## [Prompt]
Without skipping or changing anything, print all the entries.

## [Available records]
-=-=-

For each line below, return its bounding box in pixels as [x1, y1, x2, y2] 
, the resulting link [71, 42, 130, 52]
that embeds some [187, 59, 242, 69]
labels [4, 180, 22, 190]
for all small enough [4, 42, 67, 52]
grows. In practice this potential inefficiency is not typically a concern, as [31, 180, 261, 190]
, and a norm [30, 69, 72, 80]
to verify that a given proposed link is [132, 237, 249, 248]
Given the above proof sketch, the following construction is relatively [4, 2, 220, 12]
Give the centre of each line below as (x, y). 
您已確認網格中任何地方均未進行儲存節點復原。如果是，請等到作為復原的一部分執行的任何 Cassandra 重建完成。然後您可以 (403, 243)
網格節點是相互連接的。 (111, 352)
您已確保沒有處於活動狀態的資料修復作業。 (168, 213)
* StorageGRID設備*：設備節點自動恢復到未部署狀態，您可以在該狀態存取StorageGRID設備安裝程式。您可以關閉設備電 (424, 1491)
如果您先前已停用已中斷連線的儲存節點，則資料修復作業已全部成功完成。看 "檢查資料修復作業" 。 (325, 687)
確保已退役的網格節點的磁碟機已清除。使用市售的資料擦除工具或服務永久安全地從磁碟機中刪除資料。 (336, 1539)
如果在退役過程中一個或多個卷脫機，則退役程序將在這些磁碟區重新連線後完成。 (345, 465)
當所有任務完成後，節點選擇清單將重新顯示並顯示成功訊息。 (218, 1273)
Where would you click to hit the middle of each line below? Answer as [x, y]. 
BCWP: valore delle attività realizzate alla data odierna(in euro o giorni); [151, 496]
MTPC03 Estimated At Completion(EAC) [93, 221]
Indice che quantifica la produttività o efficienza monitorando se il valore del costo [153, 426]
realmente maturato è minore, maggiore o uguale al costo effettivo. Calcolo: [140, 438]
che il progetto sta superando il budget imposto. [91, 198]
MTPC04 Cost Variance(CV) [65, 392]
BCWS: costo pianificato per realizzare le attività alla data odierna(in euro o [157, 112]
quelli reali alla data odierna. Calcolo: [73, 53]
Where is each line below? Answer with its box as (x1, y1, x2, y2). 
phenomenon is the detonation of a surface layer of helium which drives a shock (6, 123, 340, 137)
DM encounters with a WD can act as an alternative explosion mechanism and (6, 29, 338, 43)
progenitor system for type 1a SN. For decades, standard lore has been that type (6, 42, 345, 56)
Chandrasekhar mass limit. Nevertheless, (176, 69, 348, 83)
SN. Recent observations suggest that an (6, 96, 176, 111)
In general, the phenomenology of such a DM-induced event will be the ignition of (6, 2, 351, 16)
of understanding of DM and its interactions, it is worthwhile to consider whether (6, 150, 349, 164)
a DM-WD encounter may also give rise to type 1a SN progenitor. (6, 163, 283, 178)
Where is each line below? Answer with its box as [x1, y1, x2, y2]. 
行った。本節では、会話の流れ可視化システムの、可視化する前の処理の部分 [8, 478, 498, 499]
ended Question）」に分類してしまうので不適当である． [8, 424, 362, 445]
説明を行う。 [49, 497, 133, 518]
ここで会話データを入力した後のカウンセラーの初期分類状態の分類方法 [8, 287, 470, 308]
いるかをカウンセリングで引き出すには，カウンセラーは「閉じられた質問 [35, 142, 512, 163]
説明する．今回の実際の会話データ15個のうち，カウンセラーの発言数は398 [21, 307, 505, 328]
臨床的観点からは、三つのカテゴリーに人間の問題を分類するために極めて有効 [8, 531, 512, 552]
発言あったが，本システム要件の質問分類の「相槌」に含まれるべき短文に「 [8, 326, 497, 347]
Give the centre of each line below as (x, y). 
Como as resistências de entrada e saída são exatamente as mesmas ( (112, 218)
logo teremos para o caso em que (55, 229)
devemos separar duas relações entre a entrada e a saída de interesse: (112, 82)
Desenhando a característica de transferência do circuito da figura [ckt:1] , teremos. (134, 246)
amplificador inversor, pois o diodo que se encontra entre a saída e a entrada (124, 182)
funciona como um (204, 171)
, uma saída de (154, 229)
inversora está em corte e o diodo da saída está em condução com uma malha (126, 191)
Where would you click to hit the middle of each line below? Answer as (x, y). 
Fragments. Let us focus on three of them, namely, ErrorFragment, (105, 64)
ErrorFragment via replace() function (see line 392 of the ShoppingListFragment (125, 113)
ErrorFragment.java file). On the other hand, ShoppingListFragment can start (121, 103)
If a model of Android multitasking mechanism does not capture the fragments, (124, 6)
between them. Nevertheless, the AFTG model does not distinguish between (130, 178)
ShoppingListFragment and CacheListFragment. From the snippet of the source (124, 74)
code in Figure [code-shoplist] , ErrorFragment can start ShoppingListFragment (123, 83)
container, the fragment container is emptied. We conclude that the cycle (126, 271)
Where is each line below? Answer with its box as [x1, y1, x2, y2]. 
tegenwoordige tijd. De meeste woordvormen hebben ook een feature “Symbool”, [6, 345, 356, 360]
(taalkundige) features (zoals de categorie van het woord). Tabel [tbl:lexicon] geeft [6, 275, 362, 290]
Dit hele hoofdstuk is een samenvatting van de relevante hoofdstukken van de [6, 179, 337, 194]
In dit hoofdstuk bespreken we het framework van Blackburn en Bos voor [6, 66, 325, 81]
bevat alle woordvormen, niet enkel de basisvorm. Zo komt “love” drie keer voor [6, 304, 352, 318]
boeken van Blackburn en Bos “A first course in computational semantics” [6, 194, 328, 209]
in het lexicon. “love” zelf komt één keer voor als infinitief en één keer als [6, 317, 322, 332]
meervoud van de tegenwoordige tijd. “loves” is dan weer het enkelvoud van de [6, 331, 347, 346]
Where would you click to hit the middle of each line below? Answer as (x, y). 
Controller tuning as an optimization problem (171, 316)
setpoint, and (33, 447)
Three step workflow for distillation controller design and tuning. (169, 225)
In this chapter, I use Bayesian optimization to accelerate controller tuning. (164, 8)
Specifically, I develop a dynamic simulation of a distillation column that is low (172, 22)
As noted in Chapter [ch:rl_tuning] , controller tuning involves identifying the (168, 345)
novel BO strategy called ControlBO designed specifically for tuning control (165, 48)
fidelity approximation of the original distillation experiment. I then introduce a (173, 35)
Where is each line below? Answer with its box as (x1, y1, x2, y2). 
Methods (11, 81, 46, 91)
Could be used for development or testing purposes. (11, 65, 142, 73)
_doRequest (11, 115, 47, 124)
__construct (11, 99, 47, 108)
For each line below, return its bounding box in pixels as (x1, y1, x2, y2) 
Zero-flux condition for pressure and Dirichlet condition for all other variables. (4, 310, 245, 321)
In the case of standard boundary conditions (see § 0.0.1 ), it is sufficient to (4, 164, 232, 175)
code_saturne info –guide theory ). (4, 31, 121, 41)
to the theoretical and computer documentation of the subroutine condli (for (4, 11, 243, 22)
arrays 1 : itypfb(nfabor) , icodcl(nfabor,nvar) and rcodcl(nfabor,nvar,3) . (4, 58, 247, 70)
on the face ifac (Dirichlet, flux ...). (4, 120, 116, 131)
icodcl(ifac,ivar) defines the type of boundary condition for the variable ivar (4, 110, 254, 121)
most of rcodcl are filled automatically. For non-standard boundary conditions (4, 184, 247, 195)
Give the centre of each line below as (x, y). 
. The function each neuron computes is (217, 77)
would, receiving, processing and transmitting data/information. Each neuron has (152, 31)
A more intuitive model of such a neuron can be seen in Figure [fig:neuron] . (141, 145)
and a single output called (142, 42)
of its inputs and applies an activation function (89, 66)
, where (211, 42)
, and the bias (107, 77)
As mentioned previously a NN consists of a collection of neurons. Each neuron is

-=-=-

## [Exercise solution]
For each line below, return its bounding box in pixels as [x1, y1, x2, y2] 
, the resulting link [71, 42, 130, 52]
that embeds some [187, 59, 242, 69]
labels [4, 180, 22, 190]
for all small enough [4, 42, 67, 52]
grows. In practice this potential inefficiency is not typically a concern, as [31, 180, 261, 190]
, and a norm [30, 69, 72, 80]
to verify that a given proposed link is [132, 237, 249, 248]
Given the above proof sketch, the following construction is relatively [4, 2, 220, 12]
Give the centre of each line below as (x, y). 
您已確認網格中任何地方均未進行儲存節點復原。如果是，請等到作為復原的一部分執行的任何 Cassandra 重建完成。然後您可以 (403, 243)
網格節點是相互連接的。 (111, 352)
您已確保沒有處於活動狀態的資料修復作業。 (168, 213)
* StorageGRID設備*：設備節點自動恢復到未部署狀態，您可以在該狀態存取StorageGRID設備安裝程式。您可以關閉設備電 (424, 1491)
如果您先前已停用已中斷連線的儲存節點，則資料修復作業已全部成功完成。看 "檢查資料修復作業" 。 (325, 687)
確保已退役的網格節點的磁碟機已清除。使用市售的資料擦除工具或服務永久安全地從磁碟機中刪除資料。 (336, 1539)
如果在退役過程中一個或多個卷脫機，則退役程序將在這些磁碟區重新連線後完成。 (345, 465)
當所有任務完成後，節點選擇清單將重新顯示並顯示成功訊息。 (218, 1273)
Where would you click to hit the middle of each line below? Answer as [x, y]. 
BCWP: valore delle attività realizzate alla data odierna(in euro o giorni); [151, 496]
MTPC03 Estimated At Completion(EAC) [93, 221]
Indice che quantifica la produttività o efficienza monitorando se il valore del costo [153, 426]
realmente maturato è minore, maggiore o uguale al costo effettivo. Calcolo: [140, 438]
che il progetto sta superando il budget imposto. [91, 198]
MTPC04 Cost Variance(CV) [65, 392]
BCWS: costo pianificato per realizzare le attività alla data odierna(in euro o [157, 112]
quelli reali alla data odierna. Calcolo: [73, 53]
Where is each line below? Answer with its box as (x1, y1, x2, y2). 
phenomenon is the detonation of a surface layer of helium which drives a shock (6, 123, 340, 137)
DM encounters with a WD can act as an alternative explosion mechanism and (6, 29, 338, 43)
progenitor system for type 1a SN. For decades, standard lore has been that type (6, 42, 345, 56)
Chandrasekhar mass limit. Nevertheless, (176, 69, 348, 83)
SN. Recent observations suggest that an (6, 96, 176, 111)
In general, the phenomenology of such a DM-induced event will be the ignition of (6, 2, 351, 16)
of understanding of DM and its interactions, it is worthwhile to consider whether (6, 150, 349, 164)
a DM-WD encounter may also give rise to type 1a SN progenitor. (6, 163, 283, 178)
Where is each line below? Answer with its box as [x1, y1, x2, y2]. 
行った。本節では、会話の流れ可視化システムの、可視化する前の処理の部分 [8, 478, 498, 499]
ended Question）」に分類してしまうので不適当である． [8, 424, 362, 445]
説明を行う。 [49, 497, 133, 518]
ここで会話データを入力した後のカウンセラーの初期分類状態の分類方法 [8, 287, 470, 308]
いるかをカウンセリングで引き出すには，カウンセラーは「閉じられた質問 [35, 142, 512, 163]
説明する．今回の実際の会話データ15個のうち，カウンセラーの発言数は398 [21, 307, 505, 328]
臨床的観点からは、三つのカテゴリーに人間の問題を分類するために極めて有効 [8, 531, 512, 552]
発言あったが，本システム要件の質問分類の「相槌」に含まれるべき短文に「 [8, 326, 497, 347]
Give the centre of each line below as (x, y). 
Como as resistências de entrada e saída são exatamente as mesmas ( (112, 218)
logo teremos para o caso em que (55, 229)
devemos separar duas relações entre a entrada e a saída de interesse: (112, 82)
Desenhando a característica de transferência do circuito da figura [ckt:1] , teremos. (134, 246)
amplificador inversor, pois o diodo que se encontra entre a saída e a entrada (124, 182)
funciona como um (204, 171)
, uma saída de (154, 229)
inversora está em corte e o diodo da saída está em condução com uma malha (126, 191)
Where would you click to hit the middle of each line below? Answer as (x, y). 
Fragments. Let us focus on three of them, namely, ErrorFragment, (105, 64)
ErrorFragment via replace() function (see line 392 of the ShoppingListFragment (125, 113)
ErrorFragment.java file). On the other hand, ShoppingListFragment can start (121, 103)
If a model of Android multitasking mechanism does not capture the fragments, (124, 6)
between them. Nevertheless, the AFTG model does not distinguish between (130, 178)
ShoppingListFragment and CacheListFragment. From the snippet of the source (124, 74)
code in Figure [code-shoplist] , ErrorFragment can start ShoppingListFragment (123, 83)
container, the fragment container is emptied. We conclude that the cycle (126, 271)
Where is each line below? Answer with its box as [x1, y1, x2, y2]. 
tegenwoordige tijd. De meeste woordvormen hebben ook een feature “Symbool”, [6, 345, 356, 360]
(taalkundige) features (zoals de categorie van het woord). Tabel [tbl:lexicon] geeft [6, 275, 362, 290]
Dit hele hoofdstuk is een samenvatting van de relevante hoofdstukken van de [6, 179, 337, 194]
In dit hoofdstuk bespreken we het framework van Blackburn en Bos voor [6, 66, 325, 81]
bevat alle woordvormen, niet enkel de basisvorm. Zo komt “love” drie keer voor [6, 304, 352, 318]
boeken van Blackburn en Bos “A first course in computational semantics” [6, 194, 328, 209]
in het lexicon. “love” zelf komt één keer voor als infinitief en één keer als [6, 317, 322, 332]
meervoud van de tegenwoordige tijd. “loves” is dan weer het enkelvoud van de [6, 331, 347, 346]
Where would you click to hit the middle of each line below? Answer as (x, y). 
Controller tuning as an optimization problem (171, 316)
setpoint, and (33, 447)
Three step workflow for distillation controller design and tuning. (169, 225)
In this chapter, I use Bayesian optimization to accelerate controller tuning. (164, 8)
Specifically, I develop a dynamic simulation of a distillation column that is low (172, 22)
As noted in Chapter [ch:rl_tuning] , controller tuning involves identifying the (168, 345)
novel BO strategy called ControlBO designed specifically for tuning control (165, 48)
fidelity approximation of the original distillation experiment. I then introduce a (173, 35)
Where is each line below? Answer with its box as (x1, y1, x2, y2). 
Methods (11, 81, 46, 91)
Could be used for development or testing purposes. (11, 65, 142, 73)
_doRequest (11, 115, 47, 124)
__construct (11, 99, 47, 108)
For each line below, return its bounding box in pixels as (x1, y1, x2, y2) 
Zero-flux condition for pressure and Dirichlet condition for all other variables. (4, 310, 245, 321)
In the case of standard boundary conditions (see § 0.0.1 ), it is sufficient to (4, 164, 232, 175)
code_saturne info –guide theory ). (4, 31, 121, 41)
to the theoretical and computer documentation of the subroutine condli (for (4, 11, 243, 22)
arrays 1 : itypfb(nfabor) , icodcl(nfabor,nvar) and rcodcl(nfabor,nvar,3) . (4, 58, 247, 70)
on the face ifac (Dirichlet, flux ...). (4, 120, 116, 131)
icodcl(ifac,ivar) defines the type of boundary condition for the variable ivar (4, 110, 254, 121)
most of rcodcl are filled automatically. For non-standard boundary conditions (4, 184, 247, 195)
Give the centre of each line below as (x, y). 
. The function each neuron computes is (217, 77)
would, receiving, processing and transmitting data/information. Each neuron has (152, 31)
A more intuitive model of such a neuron can be seen in Figure [fig:neuron] . (141, 145)
and a single output called (142, 42)
of its inputs and applies an activation function (89, 66)
, where (211, 42)
, and the bias (107, 77)
As mentioned previously a NN consists of a collection of neurons. Each neuron is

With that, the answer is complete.